In a strange twist of fate, someone asked Ostroff if she would like to dance in a circus in New Hampshire, and thinking it was a joke, she agreed.

"I said yes and didn't think anything of it, but I saw these women doing my hobby, and the light bulb went on and I said, 'That's it! I'm getting a trapeze and I am going to make an act,'" said Ostroff. "I ran away and joined the circus, and my dream was to do a single rope act."

Throughout her career as an aerialist, she has tried various routines and tricks, discovering what she likes and doesn't like.

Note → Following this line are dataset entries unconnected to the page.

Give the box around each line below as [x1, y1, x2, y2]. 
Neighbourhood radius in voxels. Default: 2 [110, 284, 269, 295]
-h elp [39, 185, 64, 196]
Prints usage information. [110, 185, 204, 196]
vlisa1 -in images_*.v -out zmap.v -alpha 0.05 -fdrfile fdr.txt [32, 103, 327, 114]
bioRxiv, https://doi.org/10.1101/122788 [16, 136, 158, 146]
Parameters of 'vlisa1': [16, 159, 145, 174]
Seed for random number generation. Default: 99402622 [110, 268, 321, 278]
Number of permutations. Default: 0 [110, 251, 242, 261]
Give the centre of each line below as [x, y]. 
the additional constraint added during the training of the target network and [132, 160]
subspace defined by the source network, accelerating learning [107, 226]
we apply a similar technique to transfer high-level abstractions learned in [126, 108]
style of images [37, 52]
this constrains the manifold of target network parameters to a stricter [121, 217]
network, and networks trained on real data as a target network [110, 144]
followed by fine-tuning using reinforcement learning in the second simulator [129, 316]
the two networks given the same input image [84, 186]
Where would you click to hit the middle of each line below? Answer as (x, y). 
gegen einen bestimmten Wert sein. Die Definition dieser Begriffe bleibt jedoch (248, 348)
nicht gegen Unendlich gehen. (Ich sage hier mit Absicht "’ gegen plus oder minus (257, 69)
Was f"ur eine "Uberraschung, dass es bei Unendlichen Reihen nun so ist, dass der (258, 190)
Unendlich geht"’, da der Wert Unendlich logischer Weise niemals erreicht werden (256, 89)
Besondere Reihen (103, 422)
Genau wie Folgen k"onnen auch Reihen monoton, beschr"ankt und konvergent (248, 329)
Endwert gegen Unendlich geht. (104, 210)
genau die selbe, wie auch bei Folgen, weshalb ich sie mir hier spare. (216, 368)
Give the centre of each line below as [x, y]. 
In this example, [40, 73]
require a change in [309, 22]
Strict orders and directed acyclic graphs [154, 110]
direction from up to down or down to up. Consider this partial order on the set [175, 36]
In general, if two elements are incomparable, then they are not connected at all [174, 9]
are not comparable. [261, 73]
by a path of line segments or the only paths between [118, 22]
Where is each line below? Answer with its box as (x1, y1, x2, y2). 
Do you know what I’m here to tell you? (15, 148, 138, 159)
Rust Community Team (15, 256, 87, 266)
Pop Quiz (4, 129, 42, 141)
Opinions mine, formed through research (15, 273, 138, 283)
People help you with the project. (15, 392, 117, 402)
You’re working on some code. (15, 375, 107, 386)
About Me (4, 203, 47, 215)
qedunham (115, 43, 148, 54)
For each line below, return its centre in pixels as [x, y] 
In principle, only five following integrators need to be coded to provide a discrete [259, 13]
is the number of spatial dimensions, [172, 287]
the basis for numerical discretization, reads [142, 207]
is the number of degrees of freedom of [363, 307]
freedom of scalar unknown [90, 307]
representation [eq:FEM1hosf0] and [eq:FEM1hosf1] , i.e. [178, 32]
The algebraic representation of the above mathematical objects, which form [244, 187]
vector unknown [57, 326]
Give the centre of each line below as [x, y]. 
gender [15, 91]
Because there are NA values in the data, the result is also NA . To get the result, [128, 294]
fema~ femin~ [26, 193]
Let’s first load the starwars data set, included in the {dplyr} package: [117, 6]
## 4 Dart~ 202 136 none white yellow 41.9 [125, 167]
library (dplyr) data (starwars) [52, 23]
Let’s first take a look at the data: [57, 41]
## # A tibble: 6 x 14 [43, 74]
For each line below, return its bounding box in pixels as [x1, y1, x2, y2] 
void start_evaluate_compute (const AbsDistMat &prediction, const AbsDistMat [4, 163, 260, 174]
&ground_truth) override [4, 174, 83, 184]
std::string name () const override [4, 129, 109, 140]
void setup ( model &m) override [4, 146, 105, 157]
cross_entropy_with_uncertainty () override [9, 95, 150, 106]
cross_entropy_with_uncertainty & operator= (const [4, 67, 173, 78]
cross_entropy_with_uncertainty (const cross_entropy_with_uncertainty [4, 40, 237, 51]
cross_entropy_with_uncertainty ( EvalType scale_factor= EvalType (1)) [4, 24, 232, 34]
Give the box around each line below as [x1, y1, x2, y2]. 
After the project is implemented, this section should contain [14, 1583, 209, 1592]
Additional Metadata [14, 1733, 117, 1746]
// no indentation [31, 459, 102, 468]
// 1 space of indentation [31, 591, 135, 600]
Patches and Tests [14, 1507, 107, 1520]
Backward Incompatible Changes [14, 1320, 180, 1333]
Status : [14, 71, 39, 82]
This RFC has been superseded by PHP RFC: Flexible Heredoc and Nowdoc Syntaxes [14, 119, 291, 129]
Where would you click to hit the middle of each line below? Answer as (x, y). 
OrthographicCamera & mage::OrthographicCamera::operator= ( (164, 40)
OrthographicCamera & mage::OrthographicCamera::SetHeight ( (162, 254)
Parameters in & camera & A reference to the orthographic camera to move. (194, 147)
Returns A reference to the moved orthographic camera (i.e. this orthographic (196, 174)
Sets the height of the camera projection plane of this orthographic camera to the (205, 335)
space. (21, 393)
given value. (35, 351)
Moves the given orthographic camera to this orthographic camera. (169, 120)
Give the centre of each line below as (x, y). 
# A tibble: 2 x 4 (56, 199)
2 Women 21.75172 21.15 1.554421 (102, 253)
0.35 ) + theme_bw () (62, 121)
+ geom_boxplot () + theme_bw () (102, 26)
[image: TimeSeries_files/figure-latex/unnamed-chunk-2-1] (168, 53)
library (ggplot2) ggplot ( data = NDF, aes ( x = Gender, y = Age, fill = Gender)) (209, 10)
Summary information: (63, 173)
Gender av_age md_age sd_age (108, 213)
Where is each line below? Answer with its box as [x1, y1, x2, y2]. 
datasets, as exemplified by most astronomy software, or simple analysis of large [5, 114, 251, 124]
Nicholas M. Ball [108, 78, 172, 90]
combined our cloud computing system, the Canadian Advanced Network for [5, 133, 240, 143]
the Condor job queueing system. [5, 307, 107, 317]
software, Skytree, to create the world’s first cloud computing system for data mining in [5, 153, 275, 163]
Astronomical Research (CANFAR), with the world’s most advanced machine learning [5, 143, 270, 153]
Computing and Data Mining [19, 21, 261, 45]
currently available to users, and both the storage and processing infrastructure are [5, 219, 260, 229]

"I ended up being really good at the Roman Rings, but I ended up doing a trapeze act that I didn't even really like, but I have been doing it for so long now that I do like it," said Ostroff.

Now that Ostroff has been with the circus for a few decades, she has a bit of a routine for her performances each night.

"The show is at 4:30, and I start putting on my makeup at 4:15," said Ostroff. "I don't need to be in the tent until 4:45, so I give myself plenty of time."

Ostroff says that for her first number, what she calls "the camel dance," she doesn't need to be warmed up and her first dance wakes her up for her trapeze act that comes later.

"I wear this ridiculous costume," said Ostroff. "It is a sequined dress, and there are just strings of sequin, and I wear this ridiculous thing on my head and this big backpack. I wear it for the camel dance, and it's like putting on the ritz. I don't need to be really warmed up, but that kind of wakes me up."

Depending on the night, after "the camel dance," Ostroff is either rushing off to quickly prepare for her next act, called "web," or she is taking her time to stretch and prepare for the trapeze.

"Sometimes I do something called web to fill in, but that means I am stressed out because I have to have that costume ready, I have to get that costume on and warm up for web, and in intermission, I have to set my trapeze and put on that costume," said Ostroff.

If she doesn't have to do "web" to fill time, she says her routine is comfortable, and allows her just enough time to prepare for her trapeze act.

"Normally, I do the camel dance and get ready for trapeze, and that is comfortable," said Ostroff. "It's just enough time where I am not rushing. I can make sure my fishnets don't have any holes in them, and I can pick out a good costume."

Ostroff's daughter also performs in the circus, as does her husband, whom she met at her first performance with the circus.

"I met my husband at my first show in 1987," said Ostroff. "He plays the trumpet, and we're still together."

Though it may seem hectic performing and having a family that moves around with the circus, Ostroff insists that the circus is a wonderful place for a child to grow up.

"Your kids don't go off for eight hours and have these intense, sometimes fantastic and sometimes terrifying influences," said Ostroff. "You can see them on a regular basis, and you can look into their eyes and say, 'What is going on?' In a way, they may need more space, but I don't think any teenager needs that much space."

Not only are circus kids carefully watched over both by parents and co-workers, but Ostroff said that all of the life experiences they share together traveling and seeing the country creates this bond that makes their relationship stronger.

"In a way, you have all of these experiences together, and I think that it is a really good tie that will bind you for a long time," said Ostroff. "You have new life experiences traveling, weather, new frontiers and you get to share that."

Living life in the circus, Ostroff attests that the circus isn't just a job for the almost 100 person group that travels around; it's a way of life.

"The circus is a way of life," said Ostroff. "It's everything, and I love it."